5 thoughts on “Dear Col. Iverson”

  1. Hi Leah,

    Thank you for writing this response to Col. Iverson. And I’m glad you saw my post on their facebook page. I was absolutely infuriated when I hit the pc at 6am and that was the first thing I saw in my feed!!!

    I spent 3 years in pre-nursing studies from 2000 to the end of summer in 2003, and had my middle two children while attending full time. My oldest was a toddler at the time. With the birth of my second child, my midwife told me she had NEVER seen another woman labor like me and she wholeheartedly encouraged me to become a Child Birth Educator. I pursued that along with Doula certification as well because I scratched the RN program, and instead focused on becoming a Licensed Midwife. My younger two children were both born at home and in water. Don’t ask how I successfully juggled all of that LOL! I still wonder myself ­čÖé Insanity maybe!!!

    My children are now 15, 13, 11, and 8. While I was in the process of applying to BirthingWay Midwifery College in Portland, OR (and I was a shoo in for the program), my 13 year old was injured by a vaccine and regressed into severe autism. Fortunately he is now 75-85% recovered, but at the time, I knew that autism, the military, and a life on call 24/7 wasn’t going to mesh, so I withdrew my application. Don’t ask me why I wasn’t as savvy about vaccines as I was about birth. I have to forgive myself daily. Two of my other children were also injured by a vaccine as I still hadn’t made the connection. None of them were vaccinated according to the schedule, nor did they receive all the vaccines they were “supposed” to receive. We no longer vaccinate. I am, however, happy to say my youngest is completely unvaccinated and honestly the healthiest of all four.

    I am extremely passionate about mothers, babes, children, and their health and safety. Men like Col. Iverson are an embarrassment to the military, and men like him set women back, demoralize us, and objectify us. He obviously has serious issues with women in general, and with human sexuality, which is a HUGE problematic character flaw for a man in such a position of power, to possess.

    I didn’t even bother looking up the laws he cited because I was well aware of the Federal law, and having openly breastfed in numerous places on base, including the Commanders office on our base (PANG), I knew he was full of crap. Regardless, I also know that individual base rules, MUST comply with Federal law and his “policy” is in violation.

    So, again, thank you. As much as this infuriated me, it is heartwarming to know that there are other women who are willing to speak up and out, intelligently, even to those in positions of “authority”, and do so without fear. There are too few of us. Believe you me, I know.

    I called an IG investigation for something completely unrelated while I was pregnant with my 8 year old. Leadership at our base failed miserably when my 13 year old had to be hospitalized. I was threatened and by a jackass prior supervising Colonel of my husbands when the IG report came back (same man the IG was essentially about). I knew this was bogus when I read it this morning. I was actually nursing my youngest when he was reading the report. He had asked me to stop feeding her. I told him that I would not and asked if he would like to feed her. He knew he had no legal recourse to force me to do otherwise, but he certainly couldn’t stop looking at my breasts while he was speaking and I was not exposed in anyway. I would have been more exposed if I’d had a swimsuit on. Needless to say, he was basically forced into retirement shortly after.

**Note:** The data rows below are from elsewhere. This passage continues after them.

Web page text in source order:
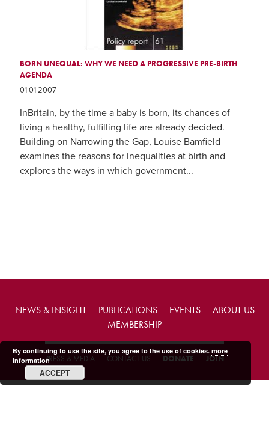
BORN UNEQUAL: WHY WE NEED A PROGRESSIVE PRE-BIRTH
AGENDA
01 01 2007
InBritain, by the time a baby is born, its chances of
living a healthy, fulfilling life are already decided.
Building on Narrowing the Gap, Louise Bamfield
examines the reasons for inequalities at birth and
explores the ways in which government...
NEWS & INSIGHT PUBLICATIONS EVENTS
ABOUT US
MEMBERSHIP
PRESS & MEDIA CONTACT US DONATE JOIN
By continuing to use the site, you agree to the use of cookies. more
information
ACCEPT
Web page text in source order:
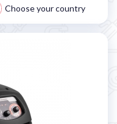
Choose your country
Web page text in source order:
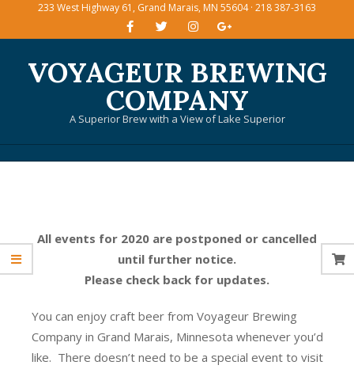
233 West Highway 61, Grand Marais, MN 55604 · 218 387-3163
VOYAGEUR BREWING
COMPANY
A Superior Brew with a View of Lake Superior
All events for 2020 are postponed or cancelled
until further notice.
Please check back for updates.
You can enjoy craft beer from Voyageur Brewing
Company in Grand Marais, Minnesota whenever you’d
like. There doesn’t need to be a special event to visit

    If you would like to friend me on fb I would love it, and we probably know many of the people.

    In Kindred Spirit,

  2. Thank you for your letter. It was beautifully written and said everything that needed to be said and addressed all the issues.

  3. Thank you for standing up for the right to nurse in public. i’ve always wondered why it is my problem that others dont like what they’re seeing, and if being a nursing mother means i’ll have to be confined to the walls of my house because it is “unlawful” to feed my baby in public. This is all the more ironic when the base hospital is a huge advocate of breastfeeding.

  4. Miss Leah Wilson wrote an excellent response. I am not only impressed at what she said, but how she said it.

    Very good rebuttal to an outlandish policy.